TASK:
Give the records again exactly, but drop the pictures.

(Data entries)
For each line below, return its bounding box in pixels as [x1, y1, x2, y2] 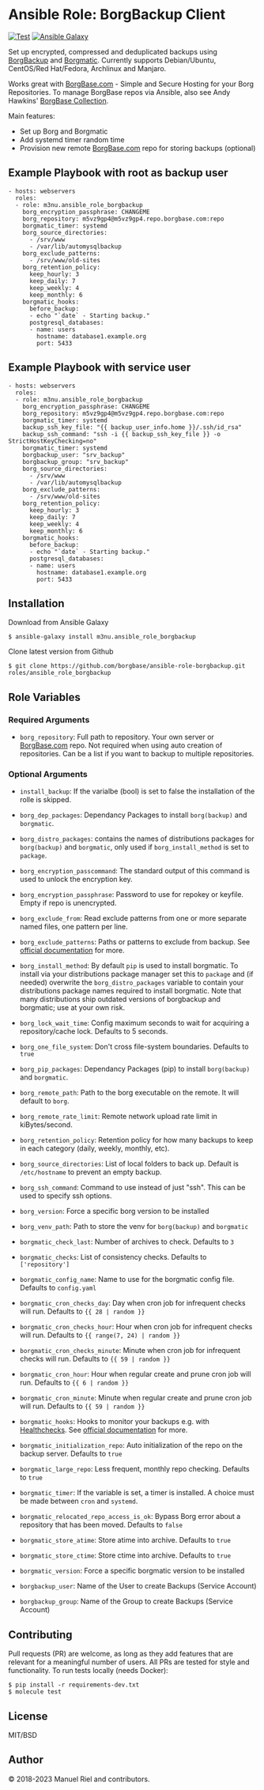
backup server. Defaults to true [19, 1449, 123, 1459]
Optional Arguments [8, 768, 89, 779]
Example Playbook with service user [8, 361, 191, 375]
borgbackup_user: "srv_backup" [22, 450, 126, 459]
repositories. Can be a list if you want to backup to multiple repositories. [19, 749, 255, 759]
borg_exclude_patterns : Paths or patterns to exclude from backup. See [19, 937, 251, 947]
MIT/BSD [8, 1730, 38, 1739]
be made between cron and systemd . [19, 1496, 138, 1506]
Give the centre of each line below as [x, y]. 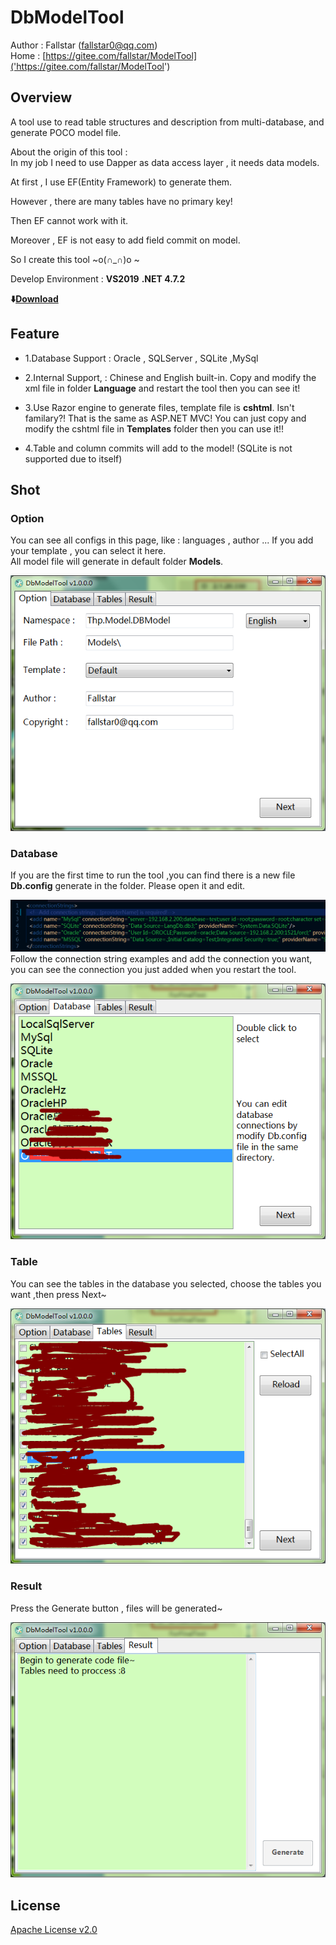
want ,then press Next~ [58, 1294]
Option [27, 518]
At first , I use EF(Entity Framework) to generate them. [121, 182]
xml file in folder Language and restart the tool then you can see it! [162, 388]
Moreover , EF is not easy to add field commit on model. [125, 240]
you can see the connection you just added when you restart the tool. [153, 970]
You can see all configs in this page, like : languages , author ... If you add [162, 540]
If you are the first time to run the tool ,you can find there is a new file [153, 875]
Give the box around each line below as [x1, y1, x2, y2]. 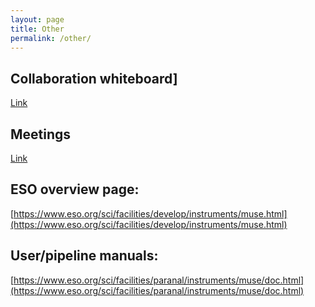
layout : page [10, 14, 65, 25]
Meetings [10, 126, 72, 143]
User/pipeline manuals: [10, 247, 159, 265]
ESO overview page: [10, 181, 140, 198]
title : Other [10, 24, 65, 34]
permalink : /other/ [10, 33, 92, 43]
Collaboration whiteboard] [10, 70, 178, 87]
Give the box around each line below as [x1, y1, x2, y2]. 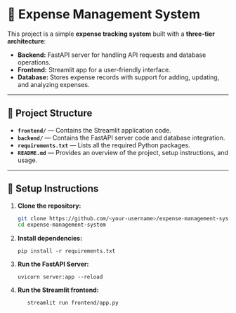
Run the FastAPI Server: [17, 260, 89, 269]
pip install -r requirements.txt [17, 248, 116, 255]
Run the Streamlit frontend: [17, 286, 100, 294]
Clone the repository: [17, 201, 81, 210]
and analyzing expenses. [17, 80, 90, 88]
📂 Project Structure [7, 107, 93, 119]
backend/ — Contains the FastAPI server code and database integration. [17, 133, 225, 142]
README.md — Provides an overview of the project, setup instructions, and [17, 148, 228, 156]
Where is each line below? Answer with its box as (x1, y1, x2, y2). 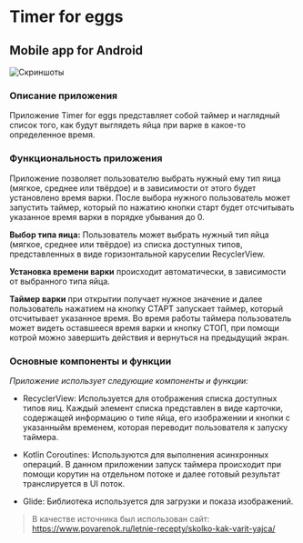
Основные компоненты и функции (9, 355, 172, 367)
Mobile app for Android (9, 43, 144, 58)
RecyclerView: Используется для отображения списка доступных (22, 393, 278, 404)
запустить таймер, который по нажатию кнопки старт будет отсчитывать (9, 202, 295, 213)
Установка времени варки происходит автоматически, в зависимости (9, 266, 287, 277)
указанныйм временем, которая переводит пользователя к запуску (22, 421, 288, 433)
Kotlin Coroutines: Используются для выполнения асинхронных (22, 448, 269, 460)
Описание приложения (9, 89, 118, 102)
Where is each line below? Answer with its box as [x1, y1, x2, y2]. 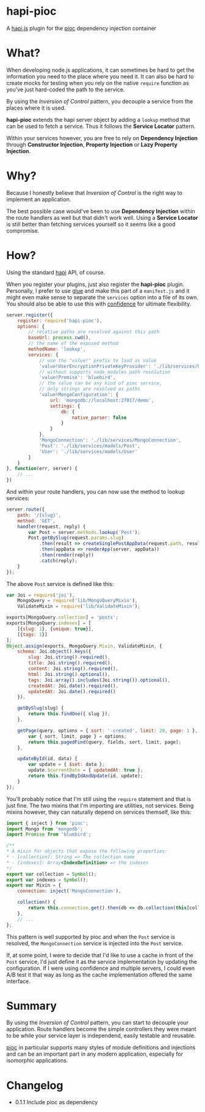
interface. [6, 977, 31, 985]
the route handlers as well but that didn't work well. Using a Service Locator [6, 214, 198, 221]
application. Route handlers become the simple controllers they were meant [6, 1026, 196, 1033]
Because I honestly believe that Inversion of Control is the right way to [6, 189, 183, 197]
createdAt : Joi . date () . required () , [28, 683, 119, 689]
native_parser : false [71, 415, 127, 421]
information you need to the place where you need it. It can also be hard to [6, 72, 194, 80]
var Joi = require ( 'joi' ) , [6, 592, 75, 598]
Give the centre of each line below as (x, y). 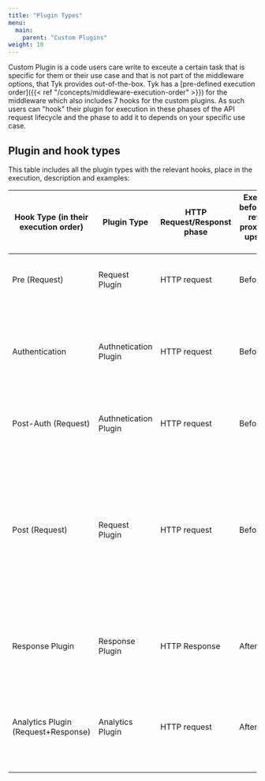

RESPONSE TO THIS EXERCISE:
For each line below, return its bounding box in pixels as [x1, y1, x2, y2] 
backup server. Defaults to true [19, 1449, 123, 1459]
Optional Arguments [8, 768, 89, 779]
Example Playbook with service user [8, 361, 191, 375]
borgbackup_user: "srv_backup" [22, 450, 126, 459]
repositories. Can be a list if you want to backup to multiple repositories. [19, 749, 255, 759]
borg_exclude_patterns : Paths or patterns to exclude from backup. See [19, 937, 251, 947]
MIT/BSD [8, 1730, 38, 1739]
be made between cron and systemd . [19, 1496, 138, 1506]
Give the centre of each line below as [x, y]. 
want ,then press Next~ [58, 1294]
Option [27, 518]
At first , I use EF(Entity Framework) to generate them. [121, 182]
xml file in folder Language and restart the tool then you can see it! [162, 388]
Moreover , EF is not easy to add field commit on model. [125, 240]
you can see the connection you just added when you restart the tool. [153, 970]
You can see all configs in this page, like : languages , author ... If you add [162, 540]
If you are the first time to run the tool ,you can find there is a new file [153, 875]
Give the box around each line below as [x1, y1, x2, y2]. 
layout : page [10, 14, 65, 25]
Meetings [10, 126, 72, 143]
User/pipeline manuals: [10, 247, 159, 265]
ESO overview page: [10, 181, 140, 198]
title : Other [10, 24, 65, 34]
permalink : /other/ [10, 33, 92, 43]
Collaboration whiteboard] [10, 70, 178, 87]
Give the box around each line below as [x1, y1, x2, y2]. 
Run the FastAPI Server: [17, 260, 89, 269]
pip install -r requirements.txt [17, 248, 116, 255]
Run the Streamlit frontend: [17, 286, 100, 294]
Clone the repository: [17, 201, 81, 210]
and analyzing expenses. [17, 80, 90, 88]
📂 Project Structure [7, 107, 93, 119]
backend/ — Contains the FastAPI server code and database integration. [17, 133, 225, 142]
README.md — Provides an overview of the project, setup instructions, and [17, 148, 228, 156]
Where is each line below? Answer with its box as (x1, y1, x2, y2). 
Основные компоненты и функции (9, 355, 172, 367)
Mobile app for Android (9, 43, 144, 58)
RecyclerView: Используется для отображения списка доступных (22, 393, 278, 404)
запустить таймер, который по нажатию кнопки старт будет отсчитывать (9, 202, 295, 213)
Установка времени варки происходит автоматически, в зависимости (9, 266, 287, 277)
указанныйм временем, которая переводит пользователя к запуску (22, 421, 288, 433)
Kotlin Coroutines: Используются для выполнения асинхронных (22, 448, 269, 460)
Описание приложения (9, 89, 118, 102)
Where is each line below? Answer with its box as [x1, y1, x2, y2]. 
interface. [6, 977, 31, 985]
the route handlers as well but that didn't work well. Using a Service Locator [6, 214, 198, 221]
application. Route handlers become the simple controllers they were meant [6, 1026, 196, 1033]
Because I honestly believe that Inversion of Control is the right way to [6, 189, 183, 197]
createdAt : Joi . date () . required () , [28, 683, 119, 689]
native_parser : false [71, 415, 127, 421]
information you need to the place where you need it. It can also be hard to [6, 72, 194, 80]
var Joi = require ( 'joi' ) , [6, 592, 75, 598]
Give the centre of each line below as (x, y). 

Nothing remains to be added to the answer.